***** Provided records

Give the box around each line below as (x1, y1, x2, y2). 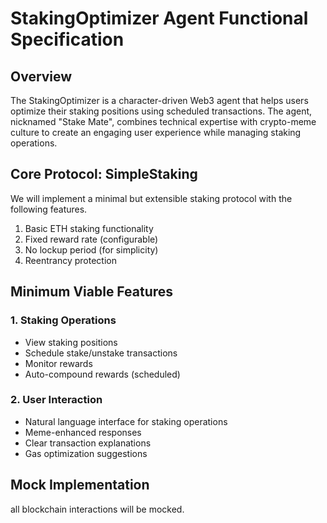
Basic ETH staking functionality (24, 222, 154, 234)
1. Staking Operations (10, 313, 117, 327)
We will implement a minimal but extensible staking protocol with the (10, 192, 293, 204)
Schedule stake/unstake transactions (24, 347, 178, 359)
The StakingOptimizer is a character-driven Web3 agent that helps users (10, 95, 309, 106)
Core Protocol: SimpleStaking (10, 166, 198, 183)
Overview (10, 68, 73, 85)
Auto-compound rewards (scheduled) (24, 368, 181, 380)
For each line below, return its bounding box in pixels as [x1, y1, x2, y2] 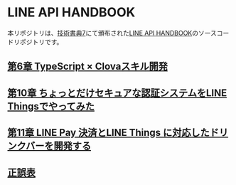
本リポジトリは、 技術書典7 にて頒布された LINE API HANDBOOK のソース [7, 28, 217, 37]
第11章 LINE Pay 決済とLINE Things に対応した [7, 127, 210, 139]
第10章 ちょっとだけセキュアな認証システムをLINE [7, 87, 227, 99]
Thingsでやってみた [7, 100, 95, 112]
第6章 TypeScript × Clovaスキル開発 [7, 60, 168, 73]
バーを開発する [25, 140, 91, 152]
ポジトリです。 [19, 37, 63, 46]
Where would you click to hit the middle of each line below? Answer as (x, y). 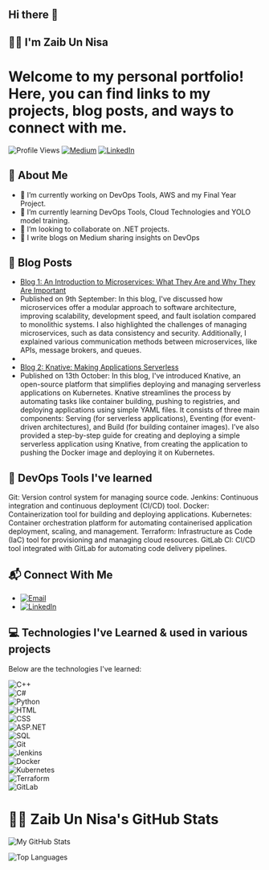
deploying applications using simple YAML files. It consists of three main (140, 410)
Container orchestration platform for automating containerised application (130, 523)
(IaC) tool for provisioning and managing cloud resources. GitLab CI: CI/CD (132, 540)
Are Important (43, 291)
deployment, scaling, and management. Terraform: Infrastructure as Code (130, 532)
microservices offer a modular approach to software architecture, (128, 308)
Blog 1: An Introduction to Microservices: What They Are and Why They (137, 282)
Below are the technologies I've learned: (75, 668)
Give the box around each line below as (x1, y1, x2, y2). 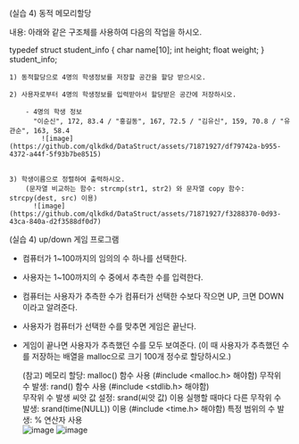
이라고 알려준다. (21, 302, 78, 312)
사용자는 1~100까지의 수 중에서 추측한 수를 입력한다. (21, 272, 203, 283)
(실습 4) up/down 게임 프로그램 (9, 234, 120, 244)
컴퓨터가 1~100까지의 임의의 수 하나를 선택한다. (21, 253, 187, 263)
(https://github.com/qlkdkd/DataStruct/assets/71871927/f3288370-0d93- (9, 210, 281, 218)
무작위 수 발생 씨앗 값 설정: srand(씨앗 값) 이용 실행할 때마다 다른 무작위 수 (21, 392, 282, 403)
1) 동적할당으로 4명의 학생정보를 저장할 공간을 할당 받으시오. (9, 73, 207, 82)
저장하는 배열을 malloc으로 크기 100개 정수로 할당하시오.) (31, 351, 232, 361)
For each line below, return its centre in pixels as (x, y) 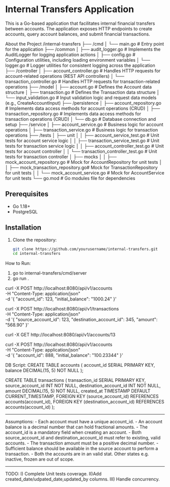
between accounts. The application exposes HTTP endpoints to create (79, 28)
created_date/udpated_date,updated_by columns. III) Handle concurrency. (83, 479)
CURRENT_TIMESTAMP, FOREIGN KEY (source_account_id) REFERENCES (82, 396)
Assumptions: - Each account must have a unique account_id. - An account (84, 422)
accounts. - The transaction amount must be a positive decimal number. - (82, 443)
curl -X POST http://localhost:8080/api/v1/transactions (62, 309)
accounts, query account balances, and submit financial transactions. (78, 34)
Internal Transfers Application (70, 9)
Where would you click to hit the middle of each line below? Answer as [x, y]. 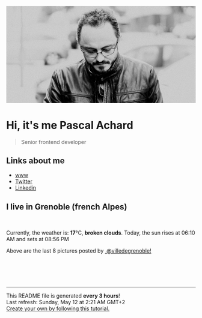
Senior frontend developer [54, 142]
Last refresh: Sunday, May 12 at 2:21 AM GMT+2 [66, 302]
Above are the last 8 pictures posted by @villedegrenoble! [79, 251]
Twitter [24, 181]
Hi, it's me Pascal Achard [70, 125]
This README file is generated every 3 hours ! [63, 296]
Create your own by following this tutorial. [58, 308]
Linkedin [26, 188]
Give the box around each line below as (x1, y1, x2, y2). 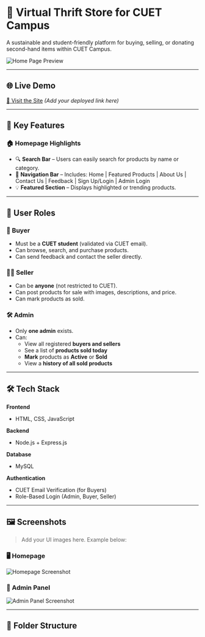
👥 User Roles (6, 207, 56, 218)
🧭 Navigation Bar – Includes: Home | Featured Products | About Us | (15, 171, 187, 178)
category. (15, 165, 40, 172)
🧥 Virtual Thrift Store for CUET (6, 6, 162, 20)
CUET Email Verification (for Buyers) (15, 486, 107, 493)
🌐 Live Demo (6, 81, 56, 91)
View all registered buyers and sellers (24, 340, 121, 348)
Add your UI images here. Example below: (21, 536, 127, 543)
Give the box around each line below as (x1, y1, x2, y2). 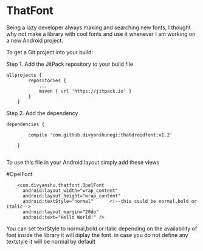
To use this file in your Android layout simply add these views (6, 158, 160, 166)
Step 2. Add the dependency (6, 109, 78, 116)
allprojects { (6, 72, 43, 78)
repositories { (28, 77, 67, 83)
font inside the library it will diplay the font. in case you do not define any (6, 231, 188, 238)
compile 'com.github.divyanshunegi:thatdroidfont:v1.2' (28, 132, 173, 138)
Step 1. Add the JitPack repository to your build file (6, 60, 134, 68)
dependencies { (6, 121, 45, 127)
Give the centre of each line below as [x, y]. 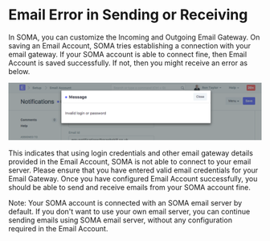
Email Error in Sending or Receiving [128, 15]
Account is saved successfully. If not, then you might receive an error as [128, 63]
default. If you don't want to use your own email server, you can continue [129, 212]
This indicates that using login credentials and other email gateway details [131, 153]
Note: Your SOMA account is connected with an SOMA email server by [125, 203]
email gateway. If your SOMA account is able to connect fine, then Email [128, 54]
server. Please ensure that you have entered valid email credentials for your [133, 170]
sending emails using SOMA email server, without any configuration [121, 220]
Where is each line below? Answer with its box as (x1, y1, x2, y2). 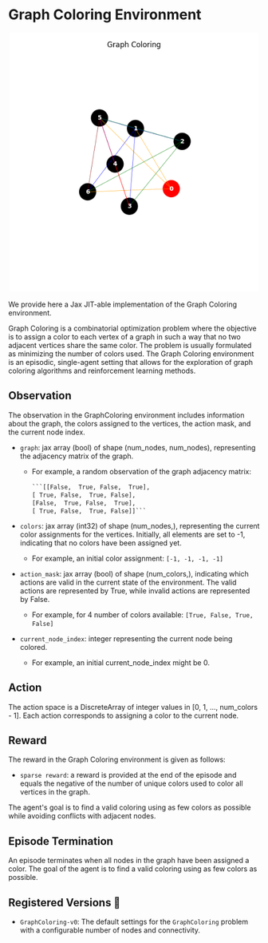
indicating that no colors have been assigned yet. (19, 537, 182, 548)
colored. (19, 642, 48, 652)
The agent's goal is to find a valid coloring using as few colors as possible (8, 802, 251, 812)
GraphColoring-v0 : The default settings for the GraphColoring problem (19, 917, 249, 926)
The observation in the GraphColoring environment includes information (8, 410, 245, 420)
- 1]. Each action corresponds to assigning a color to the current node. (8, 711, 239, 720)
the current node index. (8, 427, 85, 437)
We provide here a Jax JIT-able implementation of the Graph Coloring (8, 299, 238, 309)
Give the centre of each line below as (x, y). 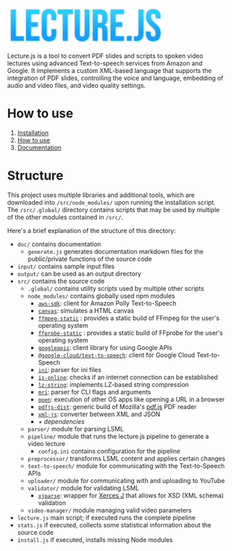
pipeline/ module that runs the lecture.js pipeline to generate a (118, 436)
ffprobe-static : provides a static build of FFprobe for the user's (131, 333)
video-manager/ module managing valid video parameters (110, 510)
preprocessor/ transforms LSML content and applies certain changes (126, 458)
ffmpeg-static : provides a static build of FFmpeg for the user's (129, 318)
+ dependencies (61, 421)
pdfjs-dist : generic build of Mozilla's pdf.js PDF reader (117, 406)
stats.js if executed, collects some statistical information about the (114, 525)
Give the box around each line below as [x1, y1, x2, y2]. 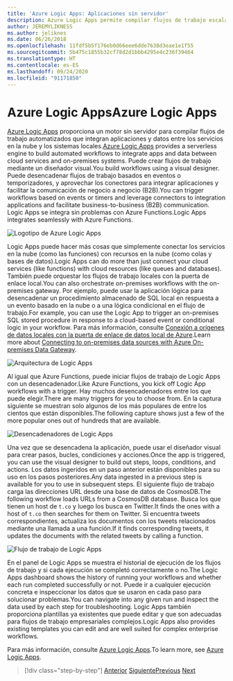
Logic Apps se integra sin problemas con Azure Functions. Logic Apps [7, 209, 207, 217]
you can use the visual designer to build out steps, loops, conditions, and [7, 458, 216, 466]
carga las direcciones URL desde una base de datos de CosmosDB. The [7, 488, 212, 496]
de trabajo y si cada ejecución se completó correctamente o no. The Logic [7, 566, 218, 574]
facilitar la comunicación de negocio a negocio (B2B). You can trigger [7, 186, 205, 195]
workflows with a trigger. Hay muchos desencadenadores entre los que [7, 387, 212, 396]
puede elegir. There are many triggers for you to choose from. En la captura [7, 394, 222, 403]
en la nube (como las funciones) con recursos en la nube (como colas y [7, 250, 212, 258]
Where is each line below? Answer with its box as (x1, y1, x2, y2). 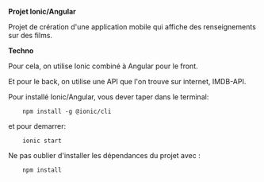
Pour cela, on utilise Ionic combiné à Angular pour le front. (8, 61, 198, 71)
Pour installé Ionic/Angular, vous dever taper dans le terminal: (8, 92, 209, 102)
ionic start (22, 137, 62, 145)
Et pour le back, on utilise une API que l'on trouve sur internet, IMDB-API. (8, 77, 247, 86)
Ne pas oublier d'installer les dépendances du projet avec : (8, 151, 201, 160)
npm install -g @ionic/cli (22, 107, 112, 115)
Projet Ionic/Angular (8, 7, 77, 16)
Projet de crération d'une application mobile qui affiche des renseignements (8, 22, 256, 31)
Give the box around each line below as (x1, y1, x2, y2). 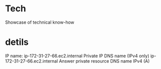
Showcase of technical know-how (5, 19, 75, 25)
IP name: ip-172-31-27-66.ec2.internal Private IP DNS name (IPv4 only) (5, 53, 150, 59)
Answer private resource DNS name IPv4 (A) (59, 58, 150, 64)
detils (5, 36, 29, 48)
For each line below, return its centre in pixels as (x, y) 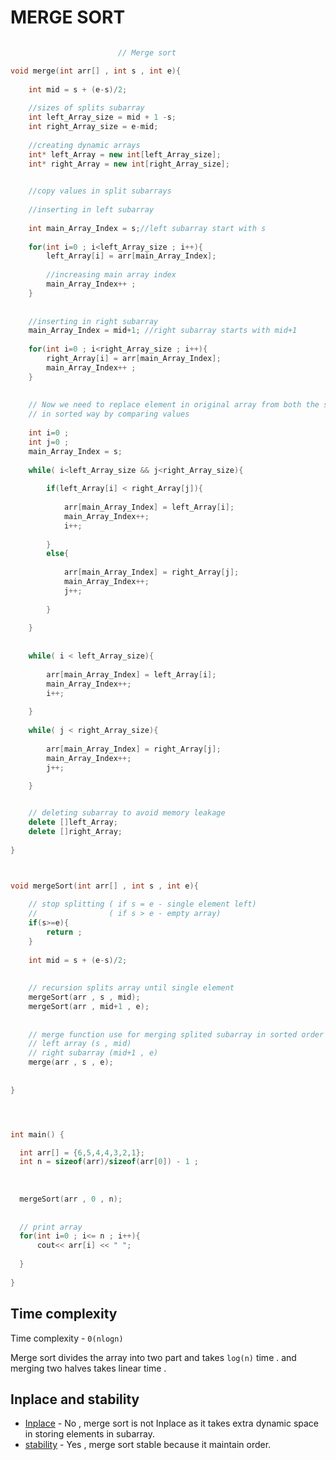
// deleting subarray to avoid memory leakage (127, 813)
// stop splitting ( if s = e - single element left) (142, 904)
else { (58, 554)
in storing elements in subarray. (89, 1434)
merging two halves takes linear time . (88, 1368)
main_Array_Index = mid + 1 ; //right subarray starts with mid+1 (163, 331)
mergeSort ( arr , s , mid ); (84, 997)
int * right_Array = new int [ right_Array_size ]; (129, 164)
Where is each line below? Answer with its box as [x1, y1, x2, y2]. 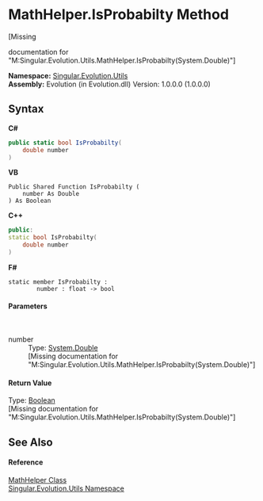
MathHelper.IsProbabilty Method [8, 6, 230, 24]
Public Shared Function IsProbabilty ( [8, 183, 140, 191]
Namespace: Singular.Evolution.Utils [8, 71, 128, 80]
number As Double [22, 190, 80, 198]
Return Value [8, 378, 52, 388]
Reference [8, 457, 44, 467]
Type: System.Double [28, 343, 98, 353]
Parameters [8, 301, 48, 311]
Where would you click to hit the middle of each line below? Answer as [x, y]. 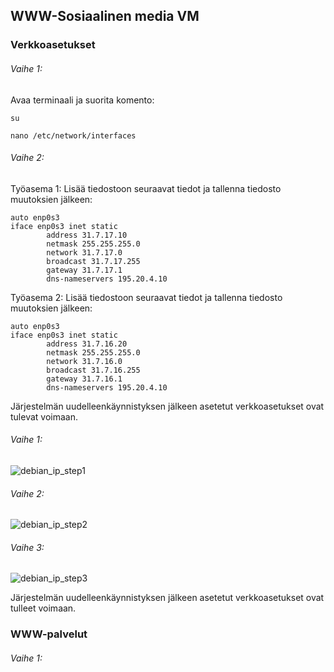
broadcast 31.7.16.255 [93, 370]
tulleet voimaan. [43, 608]
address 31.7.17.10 [87, 235]
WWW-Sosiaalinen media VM [105, 16]
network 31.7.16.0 [84, 361]
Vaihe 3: [27, 547]
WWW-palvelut [49, 634]
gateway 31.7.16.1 [84, 379]
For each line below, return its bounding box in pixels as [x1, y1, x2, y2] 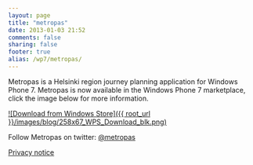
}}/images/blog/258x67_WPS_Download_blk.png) [8, 117, 167, 126]
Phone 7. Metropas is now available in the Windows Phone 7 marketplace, [8, 85, 246, 94]
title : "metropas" [8, 19, 68, 27]
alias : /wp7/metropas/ [8, 56, 82, 64]
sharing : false [8, 41, 58, 49]
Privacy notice [8, 147, 55, 157]
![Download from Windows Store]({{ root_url [8, 108, 151, 118]
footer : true [8, 48, 51, 56]

**********

» Task brief:
From the records above, return exactly the lines running from the one that contains "Overview (10, 68, 73, 85)" down to the one that contains "deploying applications using", both included, without any pictures.

» Answer box:
Overview (10, 68, 73, 85)
Auto-compound rewards (scheduled) (24, 368, 181, 380)
For each line below, return its bounding box in pixels as [x1, y1, x2, y2] 
本リポジトリは、 技術書典7 にて頒布された LINE API HANDBOOK のソース [7, 28, 217, 37]
第11章 LINE Pay 決済とLINE Things に対応した [7, 127, 210, 139]
第10章 ちょっとだけセキュアな認証システムをLINE [7, 87, 227, 99]
Thingsでやってみた [7, 100, 95, 112]
第6章 TypeScript × Clovaスキル開発 [7, 60, 168, 73]
バーを開発する [25, 140, 91, 152]
ポジトリです。 [19, 37, 63, 46]
Where would you click to hit the middle of each line below? Answer as (x, y). 
deploying applications using simple YAML files. It consists of three main (140, 410)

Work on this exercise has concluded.